A few years back, we're all about we're a Tableau shop or we're a Power BI shop, and that's our standard. I think what we're starting to see now is that people are realizing the visualization is kind of the last. And it's almost like saying, oh, we're an Outlook company. It's like, so what if I have an iPhone and I just want to use Mac Mail? Like, I can't use it. No, no. We just use Outlook. It's like people want to consume data the way that they want to consume it in the formats and the variety of formats that they want. So that really isn't the problem. Right? We should be open to any vis, I would say, you know, being able to connect and to represent it, how that user wants to look at it.
Conversation now has definitely moved away from that, but we're not hearing that so much anymore. Sometimes you get in and people just ask, oh, we use Power BI. Do you have that as a connector? And of course, yes, we do. But the conversation now is more around how do I get data in the hands of my business users to solve their day to day business challenge problems at the speed of which things are changing? So that's been kind of a bit of a shift where it's not about the finished product on a known set of questions.
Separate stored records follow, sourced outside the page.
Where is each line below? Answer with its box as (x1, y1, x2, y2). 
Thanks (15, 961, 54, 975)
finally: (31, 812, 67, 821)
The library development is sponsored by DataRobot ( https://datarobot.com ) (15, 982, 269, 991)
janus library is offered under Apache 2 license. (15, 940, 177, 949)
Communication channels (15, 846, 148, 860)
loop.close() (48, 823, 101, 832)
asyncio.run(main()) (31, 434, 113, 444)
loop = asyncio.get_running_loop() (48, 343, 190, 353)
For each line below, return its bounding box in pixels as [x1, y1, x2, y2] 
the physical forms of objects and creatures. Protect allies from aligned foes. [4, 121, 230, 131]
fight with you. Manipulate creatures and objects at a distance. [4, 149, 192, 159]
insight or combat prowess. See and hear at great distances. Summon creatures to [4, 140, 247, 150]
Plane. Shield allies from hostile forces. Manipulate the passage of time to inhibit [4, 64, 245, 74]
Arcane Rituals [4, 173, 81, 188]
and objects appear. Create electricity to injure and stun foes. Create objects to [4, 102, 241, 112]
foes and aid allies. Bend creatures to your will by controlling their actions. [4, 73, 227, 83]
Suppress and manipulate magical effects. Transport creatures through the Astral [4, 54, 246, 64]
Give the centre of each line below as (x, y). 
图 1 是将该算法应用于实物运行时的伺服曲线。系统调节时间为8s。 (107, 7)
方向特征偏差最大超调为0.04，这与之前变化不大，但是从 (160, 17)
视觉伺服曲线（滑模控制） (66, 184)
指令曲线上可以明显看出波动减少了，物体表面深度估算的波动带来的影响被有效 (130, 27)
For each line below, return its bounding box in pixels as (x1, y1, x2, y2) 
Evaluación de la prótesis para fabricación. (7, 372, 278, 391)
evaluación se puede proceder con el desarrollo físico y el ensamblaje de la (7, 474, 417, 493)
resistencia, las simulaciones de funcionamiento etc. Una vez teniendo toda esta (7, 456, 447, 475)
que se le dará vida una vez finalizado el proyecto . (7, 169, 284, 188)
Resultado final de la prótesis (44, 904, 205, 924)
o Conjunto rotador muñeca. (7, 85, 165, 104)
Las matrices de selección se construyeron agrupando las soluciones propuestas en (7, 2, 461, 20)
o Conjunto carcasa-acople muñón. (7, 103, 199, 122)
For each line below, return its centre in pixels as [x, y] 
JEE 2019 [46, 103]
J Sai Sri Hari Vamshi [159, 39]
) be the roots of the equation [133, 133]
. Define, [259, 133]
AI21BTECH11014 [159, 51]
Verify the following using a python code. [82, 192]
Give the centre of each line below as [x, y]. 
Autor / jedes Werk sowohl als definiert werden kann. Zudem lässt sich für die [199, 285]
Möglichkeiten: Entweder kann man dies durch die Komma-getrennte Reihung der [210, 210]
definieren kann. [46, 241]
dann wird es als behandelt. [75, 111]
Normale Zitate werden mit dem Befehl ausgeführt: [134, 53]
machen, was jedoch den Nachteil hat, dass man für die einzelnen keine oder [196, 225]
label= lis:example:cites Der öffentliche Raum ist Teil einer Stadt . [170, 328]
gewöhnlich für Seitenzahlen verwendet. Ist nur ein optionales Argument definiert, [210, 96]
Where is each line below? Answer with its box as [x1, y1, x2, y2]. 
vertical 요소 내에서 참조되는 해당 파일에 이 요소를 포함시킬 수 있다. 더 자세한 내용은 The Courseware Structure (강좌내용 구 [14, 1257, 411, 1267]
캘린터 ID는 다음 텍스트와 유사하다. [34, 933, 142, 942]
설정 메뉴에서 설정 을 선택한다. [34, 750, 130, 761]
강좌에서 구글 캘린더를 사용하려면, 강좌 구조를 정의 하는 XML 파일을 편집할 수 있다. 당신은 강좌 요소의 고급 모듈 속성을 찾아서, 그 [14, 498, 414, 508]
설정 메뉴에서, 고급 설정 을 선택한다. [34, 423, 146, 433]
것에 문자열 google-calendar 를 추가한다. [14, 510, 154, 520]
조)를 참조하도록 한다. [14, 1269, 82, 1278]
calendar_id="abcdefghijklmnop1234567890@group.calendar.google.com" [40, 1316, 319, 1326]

It's more about how do I handle the unknown?
And I think, of course, prior to even the pandemic that started with the China tariff crisis started and there's a whole bunch of like you'd have products on a ship in the ocean. And you're like, if this lands, you know, in a harbor and I can get it off a boat just today instead of tomorrow, there's going to be different, you know, taxes and tariffs imposed. What does that mean? What does that mean for my product profitability? Do I need to change the products pricing? Can I absorb it? All of these questions started coming. And of course, then in the pandemic and now with supply chain and just all the challenges that we're seeing, people are now realizing more than ever that, you know, data wasn't just a scorecard. Data shouldn't be the thing that I do my kind of Monday morning quarterback and just, you know, evaluate how do people do. Really data to be effective within a company is in the moment when the decision is being made. How do I make a better decision because of the data that's informing and helping me, that's alerting me to blind spots that I might have versus you using data to assess, did I do a good job? Right. That's really demoralizing because you're like, well, I did the best that I knew with what I knew in the circumstance.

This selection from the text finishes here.